In accordance with the above discussion, summary judgment is hereby denied as to plaintiff's claim under section 504 of the Rehabilitation Act and granted as to his claim under the New York Human Rights Law.

SO ORDERED. Submit order, on notice, in accordance with the above decision.

NOTES

[1] Plaintiff claims that his state claims are not precluded under section 297 based on the reasoning of the respective courts in State of New York v. Holiday Inns, Inc., 656 F. Supp. 675 (W.D.N.Y.1984), and Kaczor v. City of Buffalo, 657 F. Supp. 441 (W.D.N.Y.1987).

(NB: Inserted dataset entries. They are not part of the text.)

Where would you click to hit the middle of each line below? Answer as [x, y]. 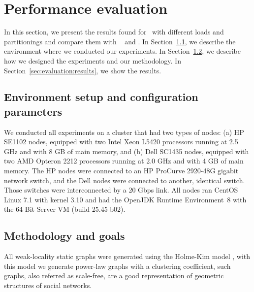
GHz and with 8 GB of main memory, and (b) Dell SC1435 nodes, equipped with [127, 151]
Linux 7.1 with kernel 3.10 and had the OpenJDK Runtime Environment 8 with [125, 199]
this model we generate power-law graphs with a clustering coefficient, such [117, 266]
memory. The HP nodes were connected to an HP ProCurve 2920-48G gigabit [121, 171]
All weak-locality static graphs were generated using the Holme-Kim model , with [127, 256]
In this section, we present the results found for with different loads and [114, 32]
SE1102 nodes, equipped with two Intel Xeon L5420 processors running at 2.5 [121, 142]
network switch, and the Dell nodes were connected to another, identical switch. [125, 180]
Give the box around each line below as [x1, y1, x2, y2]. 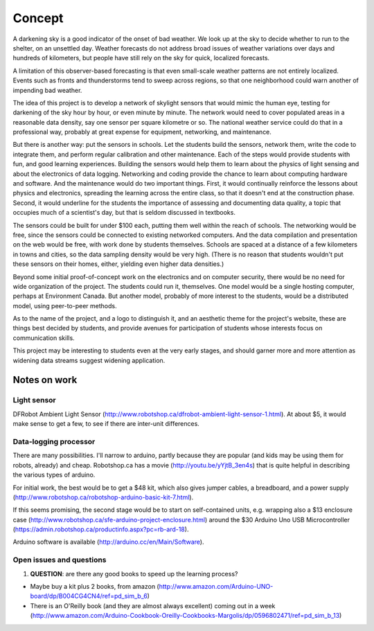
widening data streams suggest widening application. [12, 356, 166, 364]
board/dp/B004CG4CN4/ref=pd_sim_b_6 [30, 592, 148, 601]
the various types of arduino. [12, 471, 96, 479]
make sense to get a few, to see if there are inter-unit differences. [12, 420, 200, 428]
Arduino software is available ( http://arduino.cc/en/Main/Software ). [12, 537, 204, 546]
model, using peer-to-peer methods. [12, 301, 117, 310]
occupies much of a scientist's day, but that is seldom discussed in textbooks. [12, 208, 235, 217]
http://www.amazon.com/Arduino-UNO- [159, 583, 274, 590]
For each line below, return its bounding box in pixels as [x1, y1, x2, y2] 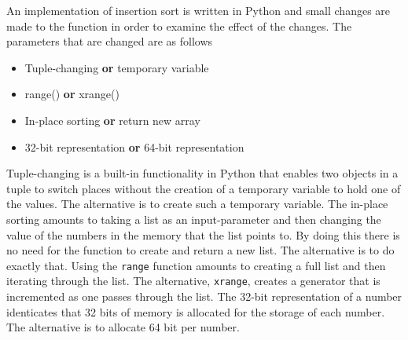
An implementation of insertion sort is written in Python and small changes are [6, 2, 391, 18]
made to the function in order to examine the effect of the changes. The [6, 17, 352, 34]
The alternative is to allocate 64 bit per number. [6, 319, 240, 335]
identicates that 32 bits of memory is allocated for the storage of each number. [6, 303, 385, 320]
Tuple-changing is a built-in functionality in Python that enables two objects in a [6, 165, 399, 181]
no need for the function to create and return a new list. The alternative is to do [6, 242, 395, 258]
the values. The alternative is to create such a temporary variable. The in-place [6, 196, 388, 212]
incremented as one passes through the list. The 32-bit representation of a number [6, 288, 402, 305]
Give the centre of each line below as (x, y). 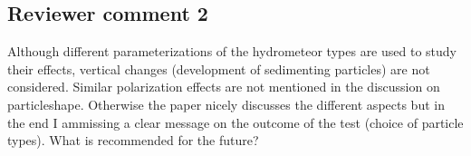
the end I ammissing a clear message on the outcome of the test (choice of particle (235, 122)
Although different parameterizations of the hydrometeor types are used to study (232, 51)
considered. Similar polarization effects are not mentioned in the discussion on (224, 87)
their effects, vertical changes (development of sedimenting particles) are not (219, 68)
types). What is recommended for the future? (133, 140)
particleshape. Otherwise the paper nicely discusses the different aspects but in (226, 104)
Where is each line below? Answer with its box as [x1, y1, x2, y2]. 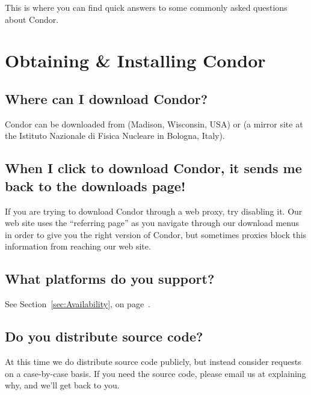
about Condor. [5, 13, 59, 25]
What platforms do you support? [5, 269, 215, 288]
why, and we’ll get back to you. [5, 379, 120, 391]
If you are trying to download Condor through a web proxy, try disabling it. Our [5, 204, 303, 217]
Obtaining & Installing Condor [5, 48, 266, 73]
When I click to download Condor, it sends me [5, 159, 302, 177]
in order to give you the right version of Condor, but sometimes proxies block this [5, 228, 307, 240]
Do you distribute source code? [5, 327, 203, 346]
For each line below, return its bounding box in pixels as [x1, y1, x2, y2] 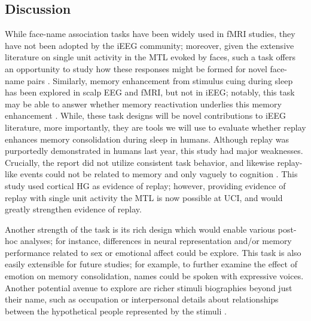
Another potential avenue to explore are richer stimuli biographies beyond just [5, 281, 292, 294]
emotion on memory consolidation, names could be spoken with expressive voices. [5, 270, 304, 282]
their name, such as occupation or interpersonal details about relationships [5, 293, 279, 305]
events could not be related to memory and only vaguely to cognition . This [20, 168, 298, 180]
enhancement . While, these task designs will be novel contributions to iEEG [5, 109, 286, 122]
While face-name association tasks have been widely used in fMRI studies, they [5, 27, 295, 40]
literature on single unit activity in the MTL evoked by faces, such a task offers [5, 51, 295, 63]
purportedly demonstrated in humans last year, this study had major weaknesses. [5, 144, 303, 157]
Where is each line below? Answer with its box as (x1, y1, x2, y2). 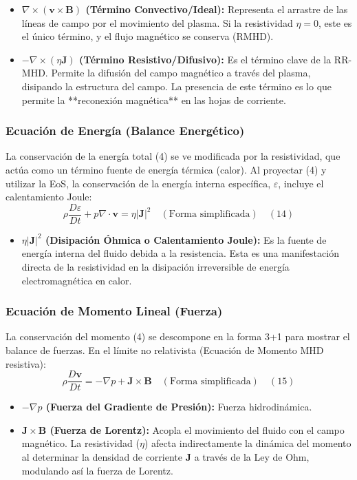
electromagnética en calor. (21, 273, 132, 287)
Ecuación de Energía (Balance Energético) (6, 122, 245, 139)
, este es (318, 15, 352, 30)
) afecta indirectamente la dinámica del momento (144, 436, 351, 450)
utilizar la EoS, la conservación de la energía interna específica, (6, 176, 271, 190)
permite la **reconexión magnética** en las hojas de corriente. (21, 92, 286, 107)
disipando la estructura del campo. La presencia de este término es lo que (21, 79, 332, 93)
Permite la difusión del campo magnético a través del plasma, (51, 65, 311, 80)
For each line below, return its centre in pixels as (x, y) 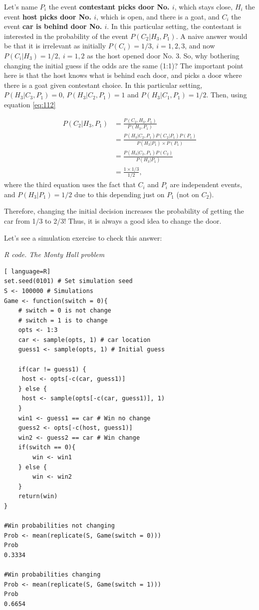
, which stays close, (204, 6)
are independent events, (206, 184)
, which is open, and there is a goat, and (158, 16)
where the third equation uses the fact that (70, 184)
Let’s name (21, 6)
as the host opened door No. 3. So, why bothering (163, 55)
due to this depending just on (119, 194)
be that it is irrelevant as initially (55, 46)
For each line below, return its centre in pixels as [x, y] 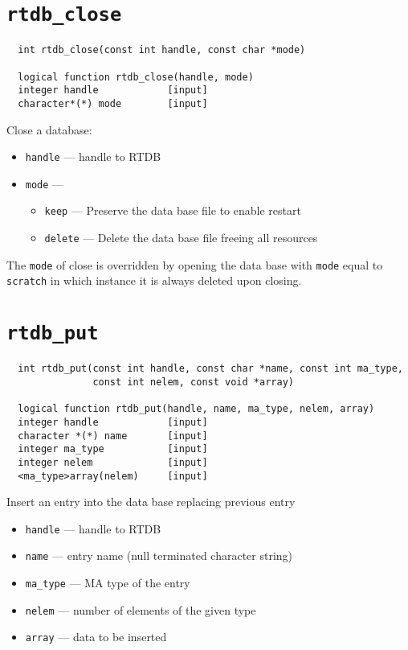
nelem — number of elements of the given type [141, 609]
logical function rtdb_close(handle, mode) [136, 77]
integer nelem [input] [113, 462]
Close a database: [49, 129]
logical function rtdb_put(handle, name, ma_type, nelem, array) [196, 409]
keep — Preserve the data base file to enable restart [173, 210]
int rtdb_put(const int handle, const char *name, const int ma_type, [210, 369]
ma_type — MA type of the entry [108, 583]
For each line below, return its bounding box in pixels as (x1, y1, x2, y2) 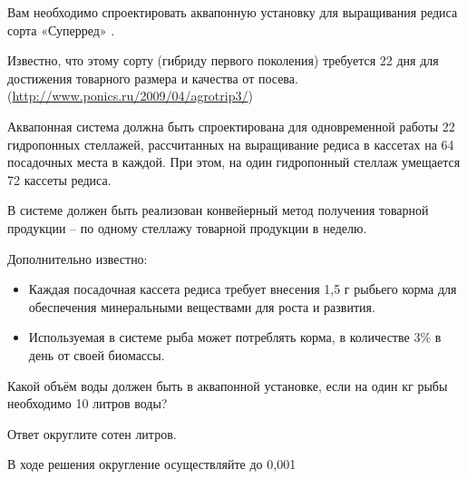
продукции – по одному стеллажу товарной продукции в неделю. (7, 218, 367, 237)
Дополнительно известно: (7, 249, 148, 268)
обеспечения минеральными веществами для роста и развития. (28, 297, 375, 316)
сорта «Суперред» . (7, 20, 115, 39)
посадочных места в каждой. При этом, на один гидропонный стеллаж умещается (7, 152, 461, 171)
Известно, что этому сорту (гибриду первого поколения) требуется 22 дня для (7, 51, 439, 70)
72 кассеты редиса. (7, 170, 112, 189)
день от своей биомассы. (28, 345, 165, 364)
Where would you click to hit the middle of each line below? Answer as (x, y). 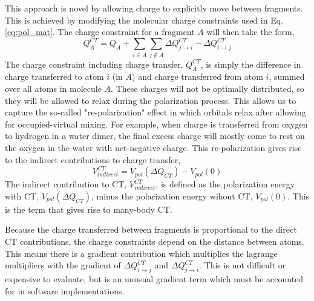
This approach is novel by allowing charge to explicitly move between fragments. (154, 8)
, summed (287, 76)
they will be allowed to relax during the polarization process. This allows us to (151, 100)
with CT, (22, 196)
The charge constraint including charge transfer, (94, 64)
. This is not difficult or (243, 265)
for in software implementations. (65, 290)
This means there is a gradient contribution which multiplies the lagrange (141, 253)
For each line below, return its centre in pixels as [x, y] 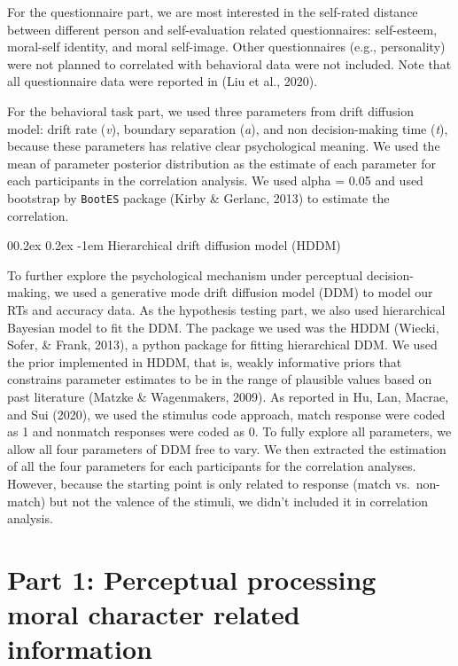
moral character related [154, 614]
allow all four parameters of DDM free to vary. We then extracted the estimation [227, 448]
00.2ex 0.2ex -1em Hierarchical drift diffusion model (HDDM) [174, 245]
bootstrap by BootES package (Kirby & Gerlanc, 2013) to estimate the [198, 197]
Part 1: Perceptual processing [192, 579]
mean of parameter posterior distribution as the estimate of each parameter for [221, 163]
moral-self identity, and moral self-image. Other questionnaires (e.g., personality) [226, 47]
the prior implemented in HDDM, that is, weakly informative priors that [205, 361]
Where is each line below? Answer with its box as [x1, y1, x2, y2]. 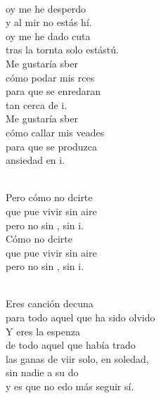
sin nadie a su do [6, 365, 79, 380]
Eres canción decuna [6, 296, 94, 311]
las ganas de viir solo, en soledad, [6, 351, 149, 366]
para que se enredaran [6, 84, 101, 98]
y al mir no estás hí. [6, 15, 92, 30]
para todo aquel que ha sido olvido [6, 310, 155, 325]
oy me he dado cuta [6, 28, 91, 43]
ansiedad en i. [6, 153, 65, 167]
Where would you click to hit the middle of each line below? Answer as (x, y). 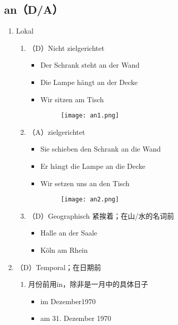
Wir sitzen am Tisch (72, 99)
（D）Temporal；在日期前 (58, 267)
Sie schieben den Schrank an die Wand (100, 149)
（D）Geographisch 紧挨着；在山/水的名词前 (101, 215)
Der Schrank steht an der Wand (90, 65)
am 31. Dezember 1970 (76, 318)
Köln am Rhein (64, 250)
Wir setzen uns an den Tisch (85, 183)
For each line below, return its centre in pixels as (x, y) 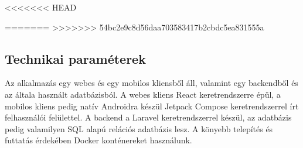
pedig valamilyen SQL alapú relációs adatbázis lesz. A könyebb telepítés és (139, 128)
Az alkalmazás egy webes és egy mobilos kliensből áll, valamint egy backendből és (151, 83)
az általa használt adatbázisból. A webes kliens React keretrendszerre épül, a (143, 94)
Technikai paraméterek (75, 58)
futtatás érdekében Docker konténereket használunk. (98, 140)
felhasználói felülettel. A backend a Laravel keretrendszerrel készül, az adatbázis (148, 117)
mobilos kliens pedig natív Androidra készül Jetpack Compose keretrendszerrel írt (152, 106)
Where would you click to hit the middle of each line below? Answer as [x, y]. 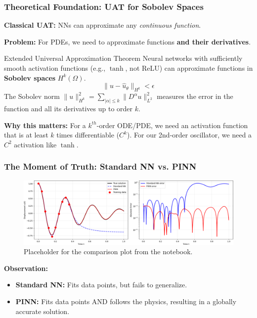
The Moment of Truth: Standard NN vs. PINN [100, 166]
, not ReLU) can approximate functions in [189, 68]
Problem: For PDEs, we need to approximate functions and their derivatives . [128, 41]
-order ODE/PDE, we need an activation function [172, 125]
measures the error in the [195, 96]
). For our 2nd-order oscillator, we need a [190, 135]
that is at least [26, 135]
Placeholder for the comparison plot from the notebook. [108, 251]
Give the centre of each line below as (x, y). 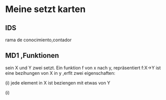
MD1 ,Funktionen (32, 56)
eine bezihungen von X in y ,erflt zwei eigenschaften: (60, 73)
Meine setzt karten (46, 9)
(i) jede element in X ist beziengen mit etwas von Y (58, 83)
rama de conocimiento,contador (38, 40)
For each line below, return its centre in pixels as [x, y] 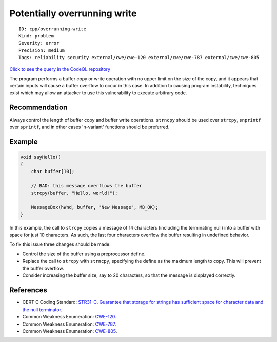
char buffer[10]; [53, 171]
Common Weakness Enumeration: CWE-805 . [70, 331]
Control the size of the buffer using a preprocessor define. [84, 254]
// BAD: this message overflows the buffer [86, 186]
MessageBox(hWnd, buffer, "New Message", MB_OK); [95, 207]
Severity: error [39, 43]
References [28, 290]
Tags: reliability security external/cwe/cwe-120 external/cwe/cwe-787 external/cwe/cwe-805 [139, 58]
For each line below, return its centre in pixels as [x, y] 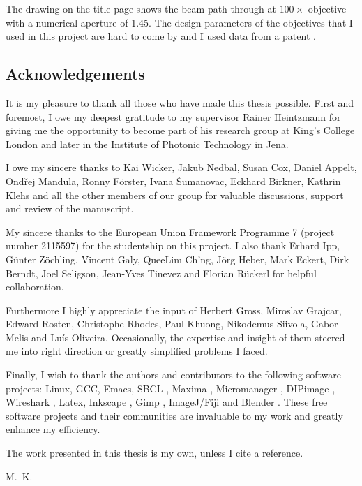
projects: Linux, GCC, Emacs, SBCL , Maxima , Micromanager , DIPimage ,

However, both cases concern situations in which plaintiffs had originally filed with the Equal Employment Opportunity Commission (EEOC) as required by Title VII, and the EEOC had transferred the matters to the Division of Human Rights pursuant to an agreement between the agencies. Kaczor, 657 F.Supp. at 446-47; Holiday Inns, 656 F.Supp. at 683. The courts held that since the plaintiffs had not elected to file with the Division of Human Rights, they had not elected the administrative remedy under section 297.1(a) and, thus, were not precluded from asserting their state claims in their federal actions. Kaczor, 657 F.Supp. at 447; Holiday Inns, 656 F.Supp. at 683.